ABOUT THIS EXERCISE
Give back every record precisely.

Records drawn from a dataset
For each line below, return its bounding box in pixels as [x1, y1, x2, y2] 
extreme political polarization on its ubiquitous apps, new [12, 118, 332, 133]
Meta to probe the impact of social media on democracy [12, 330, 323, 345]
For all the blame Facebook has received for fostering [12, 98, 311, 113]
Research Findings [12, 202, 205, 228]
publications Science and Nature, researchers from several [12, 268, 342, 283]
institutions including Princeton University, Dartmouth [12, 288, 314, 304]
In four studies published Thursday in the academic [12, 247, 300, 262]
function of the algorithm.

RESPONSE
For each line below, return its bounding box in pixels as [x1, y1, x2, y2] 
extreme political polarization on its ubiquitous apps, new [12, 118, 332, 133]
Meta to probe the impact of social media on democracy [12, 330, 323, 345]
For all the blame Facebook has received for fostering [12, 98, 311, 113]
Research Findings [12, 202, 205, 228]
publications Science and Nature, researchers from several [12, 268, 342, 283]
institutions including Princeton University, Dartmouth [12, 288, 314, 304]
In four studies published Thursday in the academic [12, 247, 300, 262]
function of the algorithm.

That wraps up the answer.